Y_train_per_estimator ndarray | None

Encoded training labels for each sub-problem. Shape (n_estimators, n_samples).

n_features_in_ int

Number of features seen during fit.

feature_names_in_ ndarray | None

Names of features seen during fit.

Examples:

>>> from sklearn.datasets import load_iris
>>> from tabpfn import TabPFNClassifier
>>> from tabpfn_extensions.many_class import ManyClassClassifier
>>> from sklearn.model_selection import train_test_split
>>> X, y = load_iris(return_X_y=True)
>>> X_train, X_test, y_train, y_test = train_test_split(X, y, random_state=42)
>>> base_clf = TabPFNClassifier()
>>> many_clf = ManyClassClassifier(base_clf, alphabet_size=base_clf.max_num_classes_)
>>> many_clf.fit(X_train, y_train)
>>> y_pred = many_clf.predict(X_test)

codebook_statistics_ property

codebook_statistics_

Returns statistics about the generated codebook.

fit

fit(X, y, **fit_params) -> ManyClassClassifier

Prepare classifier using custom validate_data.
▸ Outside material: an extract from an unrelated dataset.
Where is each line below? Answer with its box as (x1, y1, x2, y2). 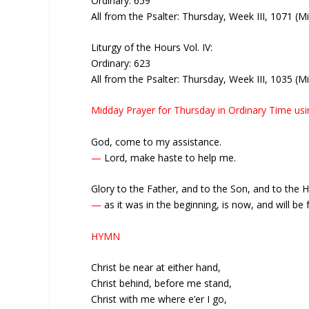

Actual fitting of sub-estimators happens in predict_proba if mapping is needed.

predict

predict(X) -> ndarray

Predict multi-class targets for X.

predict_proba

predict_proba(X) -> ndarray

Predict class probabilities for X. Sub-estimators are fitted here if mapping is used.

set_categorical_features

set_categorical_features(
    categorical_features: list[int],
) -> None

Attempts to set categorical features on the base estimator.